I feel my bosom glow with wonted fires:
Raised from the vulgar press, my mind aspires,
_Wing'd with high thoughts_, unto His praise to climb
From deep Eternity who call'd forth time:--
That ESSENCE, which, not mov'd, makes each thing move,--
Uncreate beauty--all-creating love...
Ineffable, all-powerful GOD, all free,--
Thou only liv'st, and all things live by thee...
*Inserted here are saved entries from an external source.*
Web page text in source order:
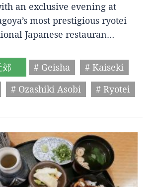
an exclusive evening at
most prestigious ryotei
Japanese restauran…
# Geisha
# Kaiseki
# Ozashiki Asobi # Ryotei
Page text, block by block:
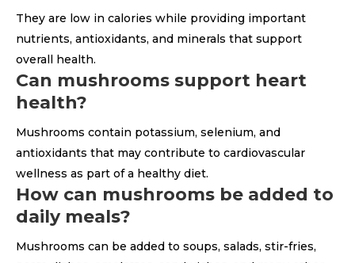
They are low in calories while providing important
nutrients, antioxidants, and minerals that support
overall health.
Can mushrooms support heart
health?
Mushrooms contain potassium, selenium, and
antioxidants that may contribute to cardiovascular
wellness as part of a healthy diet.
How can mushrooms be added to
daily meals?
Mushrooms can be added to soups, salads, stir-fries,
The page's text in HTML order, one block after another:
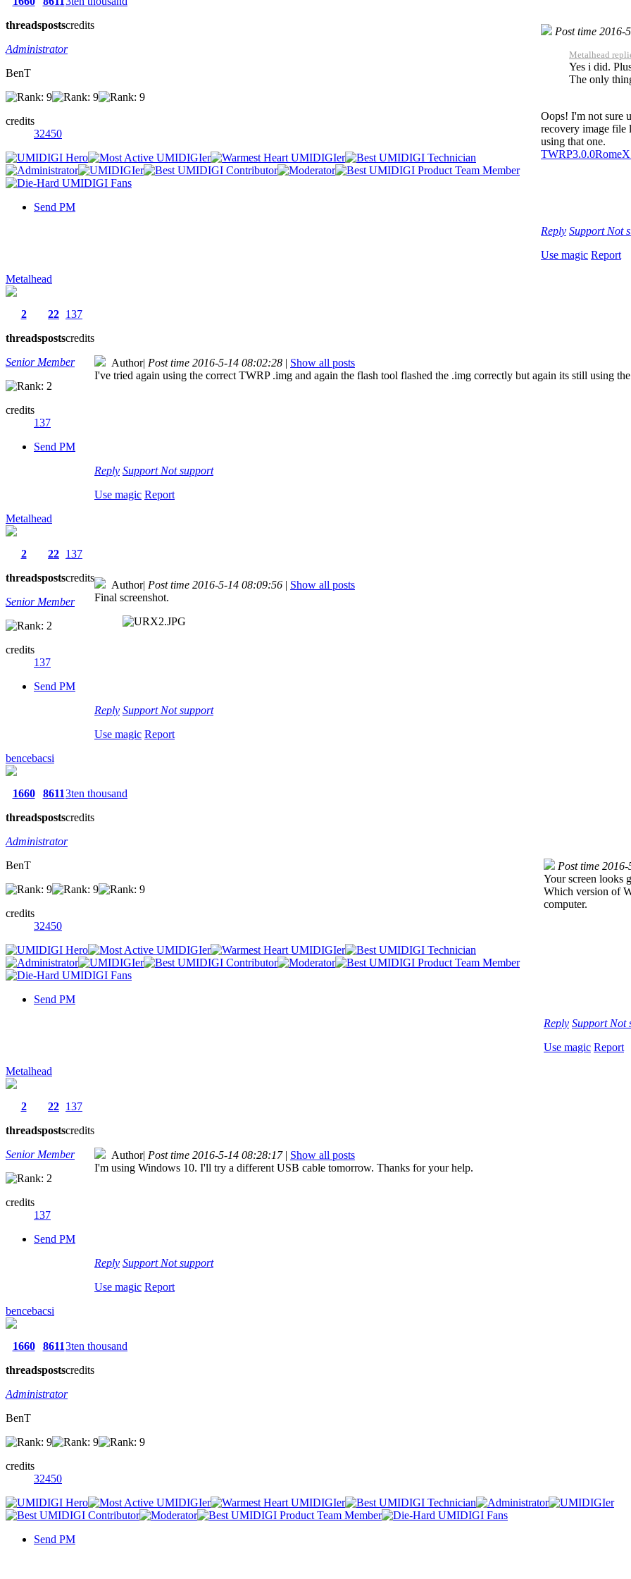
threadspostscredits
Administrator
BenT
credits
32450
Send PM
Post time 2016-
Metalhead
Yes i did.
The only
Oops! I'm not sure
recovery image file
using that one.
Reply Support Not
Use magic Report
Metalhead
2
threads
22
posts
137
credits
Senior Member
credits
137
Send PM
Author| Post time 2016-5-14 08:02:28 | Show all posts
I've tried again using the correct TWRP .img and again the flash tool flashed the .img correctly but again its still using
Reply Support Not support
Use magic Report
Metalhead
2
threads
22
posts
137
credits
Senior Member
credits
137
Send PM
Author| Post time 2016-5-14 08:09:56 | Show all posts
Final screenshot.
Reply Support Not support
Use magic Report
bencebacsi
1660
threads
8611
posts
3ten thousand
credits
Administrator
BenT
credits
32450
Send PM
Post time
Your screen looks
Which version of
computer.
Reply Support Not
Use magic Report
Metalhead
2
threads
22
posts
137
credits
Senior Member
credits
137
Send PM
Author| Post time 2016-5-14 08:28:17 | Show all posts
I'm using Windows 10. I'll try a different USB cable tomorrow. Thanks for your help.
Reply Support Not support
Use magic Report
bencebacsi
1660
threads
8611
posts
3ten thousand
credits
Administrator
BenT
credits
32450
Send PM

Perfection's sum--prime cause of every cause,
Midst and beginning, where all good doth pause...
Incomprehensible, by reachless height;
And unperceived, by _excessive light_.
O King! whose greatness none can comprehend,
Whose boundless goodness does to all extend,--
Light of all beauty, ocean without ground,
_That standing, flowest--giving, dost abound_...
Great Architect--Lord of this universe,--
That sight is blinded would thy greatness pierce.
Then follows this noble simile, nobly sustained, and with a flow and
harmony of verse not common in the poets of his period:--
Ah! as a pilgrim who the Alps doth pass,
Or Atlas' temples crown'd with winter glass,--
The airy Caucasus, the Apennine,
Pyrenees' cliffs, where sun doth never shine;--
When he some craggy hills hath overwent,
Begins to think on rest, his journey spent,
Till mounting some tall mountain he do find
More heights before him than he left behind,--
With halting pace so while I would me raise
To the unbounded limits of Thy praise,
Some part of way I thought to have o'errun;
But now I see how scarce I have begun--
With wonders new my spirits range possest,
And, wandering wayless, in a maze them rest.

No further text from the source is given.